Most cases of Harlequin syndrome are primary or idiopathic. Approximately one-fourth of the patients with Harlequin syndrome have secondary Harlequin syndrome or iatrogenic causes. Secondary Harlequin syndrome is caused by structural lesions and may be treated by surgical resection. According to a literature review, 13 cases of Harlequin syndrome have been due to organic lesions. The most common organic lesions are neurogenic tumors that compress the sympathetic trunk, such as mediastinal neurinoma and cervical syrinx [4,5]. Three patients underwent resection of thoracic neurogenic tumors. Among them, 2 patients recovered from their symptoms, but the third patient’s symptoms did not disappear postoperatively [5,6].

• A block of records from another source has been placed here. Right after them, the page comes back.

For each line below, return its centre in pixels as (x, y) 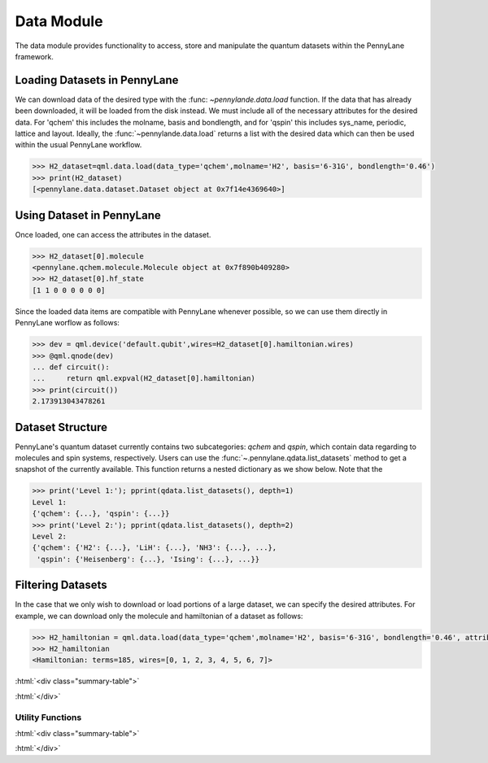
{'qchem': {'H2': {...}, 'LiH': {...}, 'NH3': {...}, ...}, (155, 548)
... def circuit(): (71, 367)
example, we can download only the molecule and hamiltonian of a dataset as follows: (159, 616)
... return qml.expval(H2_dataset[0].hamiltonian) (144, 379)
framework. (35, 56)
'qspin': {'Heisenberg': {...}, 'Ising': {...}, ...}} (148, 559)
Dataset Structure (61, 427)
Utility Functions (48, 717)
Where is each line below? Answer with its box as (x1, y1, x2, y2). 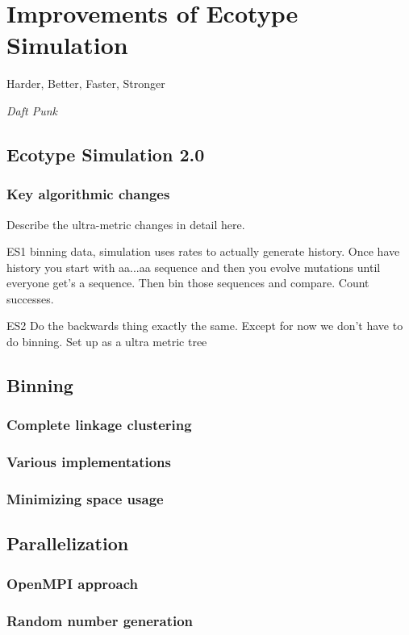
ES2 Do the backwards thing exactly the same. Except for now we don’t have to (6, 317, 403, 334)
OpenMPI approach (6, 573, 138, 593)
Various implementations (6, 452, 171, 472)
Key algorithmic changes (6, 184, 170, 204)
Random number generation (6, 610, 194, 630)
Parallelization (6, 531, 129, 556)
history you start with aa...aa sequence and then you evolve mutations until (6, 258, 381, 275)
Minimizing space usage (6, 489, 164, 509)
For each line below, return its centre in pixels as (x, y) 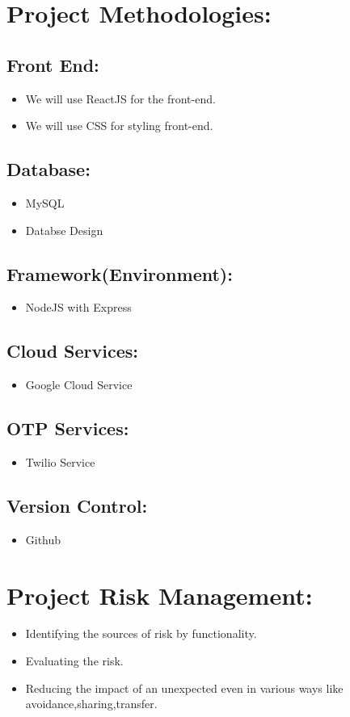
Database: (48, 169)
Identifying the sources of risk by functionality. (141, 633)
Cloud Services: (73, 351)
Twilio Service (60, 461)
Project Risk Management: (160, 595)
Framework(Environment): (120, 273)
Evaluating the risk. (74, 661)
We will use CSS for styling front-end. (119, 126)

An increasing number of cases of iatrogenic Harlequin syndrome have been reported. Thus far, 10 cases have been reported in the literature: following a paravertebral thoracic block (5 patients), resection of a neck mass (3 patients), jugular vein catheterization (1 patient), thoracic sympathectomy (1 patient), and lung resection (1 patient). Most of these cases resolved spontaneously within a few hours. However, 2 cases, which followed thoracoscopic sympathectomy and thoracoscopic wedge resection of the lung, had long-term sequelae according to the literature [5,7]. The patient’s concerns are often relieved by explaining the pathophysiology and the benign nature of the condition. If the symptoms are not tolerable, a contralateral sympathectomy or a stellate ganglion block could be considered for symptom relief .
This is an extremely rare case report of iatrogenic Harlequin syndrome that developed following thoracic surgery. We hope that this report will make thoracic surgeons aware of this rare syndrome as a possible complication after thoracic mediastinal mass excision.